### AIM OF THE EXERCISE
Starting at the line that holds "Rodney Atkins sammelt über" and stopping at the line that holds "die Arme zu", restate the records below word for word, with both of those lines included.

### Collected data
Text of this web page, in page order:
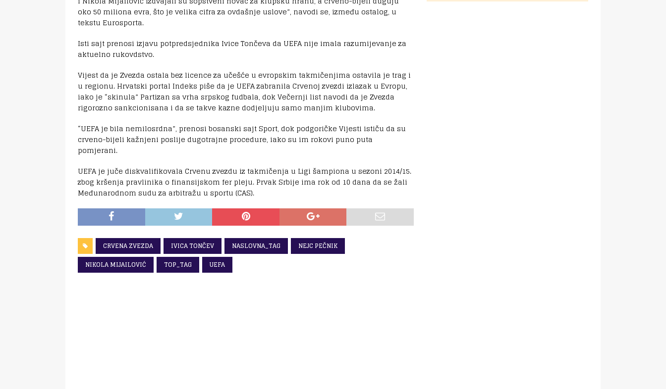
oko 50 miliona evra, što je velika cifra za ovdašnje uslove”, navodi se, između ostalog, u
tekstu Eurosporta.
Isti sajt prenosi izjavu potpredsjednika Ivice Tončeva da UEFA nije imala razumijevanje za
aktuelno rukovdstvo.
Vijest da je Zvezda ostala bez licence za učešće u evropskim takmičenjima ostavila je trag i
u regionu. Hrvatski portal Indeks piše da je UEFA zabranila Crvenoj zvezdi izlazak u Evropu,
iako je “skinula” Partizan sa vrha srpskog fudbala, dok Večernji list navodi da je Zvezda
rigorozno sankcionisana i da se takve kazne dodjeljuju samo manjim klubovima.
“UEFA je bila nemilosrdna”, prenosi bosanski sajt Sport, dok podgoričke Vijesti ističu da su
crveno-bijeli kažnjeni poslije dugotrajne procedure, iako su im rokovi puno puta
pomjerani.
UEFA je juče diskvalifikovala Crvenu zvezdu iz takmičenja u Ligi šampiona u sezoni 2014/15.
zbog kršenja pravlinika o finansijskom fer pleju. Prvak Srbije ima rok od 10 dana da se žali
Međunarodnom sudu za arbitražu u sportu (CAS).
CRVENA ZVEZDA IVICA TONČEV NASLOVNA_TAG
NEJC PEČNIK
NIKOLA MIJAILOVIĆ
TOP_TAG UEFA
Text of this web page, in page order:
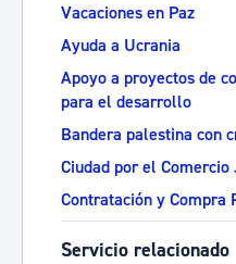
Vacaciones en Paz
Ayuda a Ucrania
Apoyo a proyectos de
para el desarrollo
Bandera palestina con
Ciudad por el Comercio
Contratación y Compra
Servicio relacionado
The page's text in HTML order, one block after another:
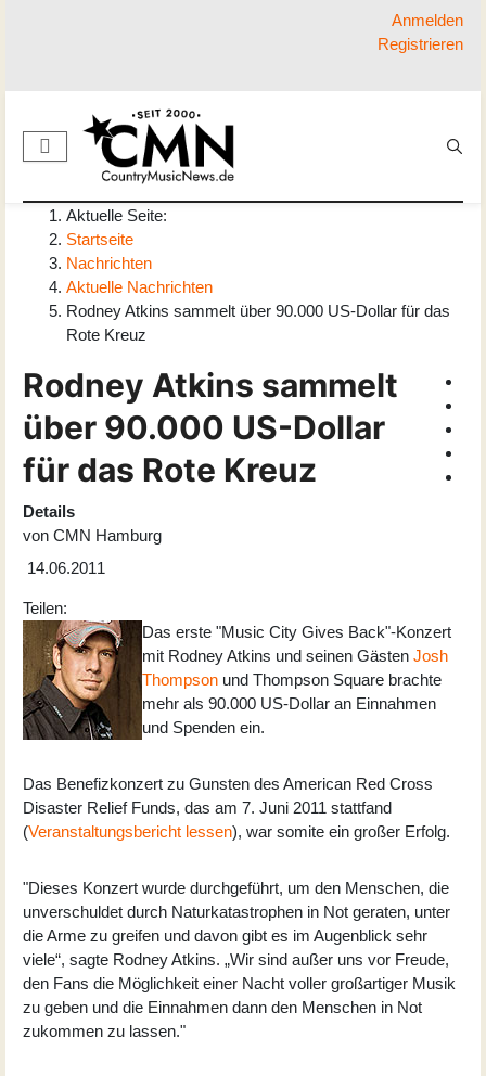
Anmelden
Registrieren
Aktuelle Seite:
Startseite
Nachrichten
Aktuelle Nachrichten
Rodney Atkins sammelt über 90.000 US-Dollar für das
Rote Kreuz
Rodney Atkins sammelt
über 90.000 US-Dollar
für das Rote Kreuz
Details
von CMN Hamburg
14.06.2011
Teilen:
Das erste "Music City Gives Back"-Konzert
mit Rodney Atkins und seinen Gästen Josh
Thompson und Thompson Square brachte
mehr als 90.000 US-Dollar an Einnahmen
und Spenden ein.
Das Benefizkonzert zu Gunsten des American Red Cross
Disaster Relief Funds, das am 7. Juni 2011 stattfand
(Veranstaltungsbericht lessen), war somite ein großer Erfolg.
"Dieses Konzert wurde durchgeführt, um den Menschen, die
unverschuldet durch Naturkatastrophen in Not geraten, unter
die Arme zu greifen und davon gibt es im Augenblick sehr
viele“, sagte Rodney Atkins. „Wir sind außer uns vor Freude,
den Fans die Möglichkeit einer Nacht voller großartiger Musik
zu geben und die Einnahmen dann den Menschen in Not
zukommen zu lassen."
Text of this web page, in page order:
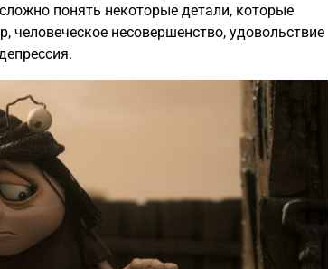
понять некоторые детали, которые
несовершенство, удовольствие
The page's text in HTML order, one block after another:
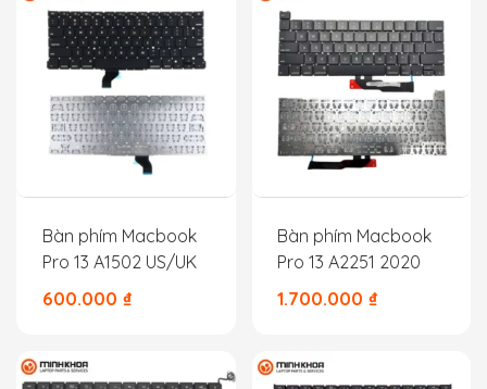
Bàn phím Macbook
Pro 13 A1502 US/UK
600.000 ₫
Bàn phím Macbook
Pro 13 A2251 2020
1.700.000 ₫
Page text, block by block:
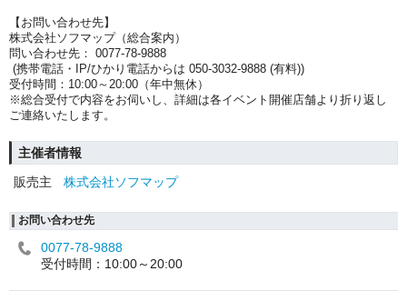
【お問い合わせ先】
株式会社ソフマップ（総合案内）
問い合わせ先： 0077-78-9888
(携帯電話・IP/ひかり電話からは 050-3032-9888 (有料))
受付時間：10:00～20:00（年中無休）
※総合受付で内容をお伺いし、詳細は各イベント開催店舗より折り返し
ご連絡いたします。
主催者情報
販売主
株式会社ソフマップ
お問い合わせ先
0077-78-9888
受付時間：10:00～20:00
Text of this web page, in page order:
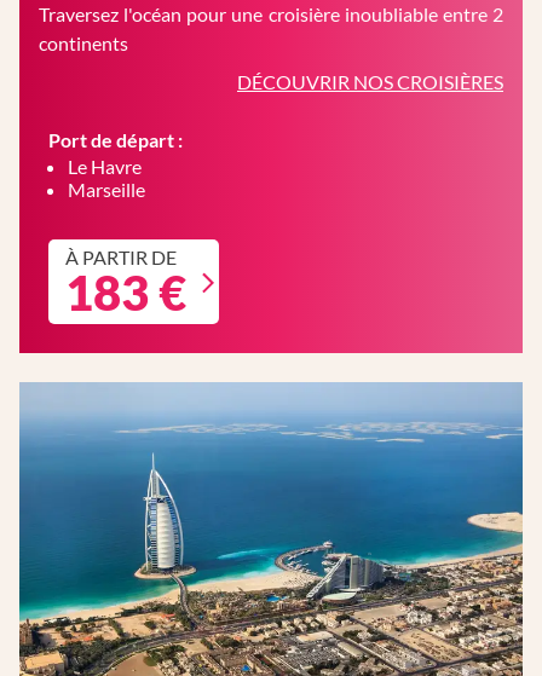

### WRITTEN ANSWER
Rodney Atkins sammelt über 90.000 US-Dollar für das
Rote Kreuz
Rodney Atkins sammelt
über 90.000 US-Dollar
für das Rote Kreuz
Details
von CMN Hamburg
14.06.2011
Teilen:
Das erste "Music City Gives Back"-Konzert
mit Rodney Atkins und seinen Gästen Josh
Thompson und Thompson Square brachte
mehr als 90.000 US-Dollar an Einnahmen
und Spenden ein.
Das Benefizkonzert zu Gunsten des American Red Cross
Disaster Relief Funds, das am 7. Juni 2011 stattfand
(Veranstaltungsbericht lessen), war somite ein großer Erfolg.
"Dieses Konzert wurde durchgeführt, um den Menschen, die
unverschuldet durch Naturkatastrophen in Not geraten, unter
die Arme zu greifen und davon gibt es im Augenblick sehr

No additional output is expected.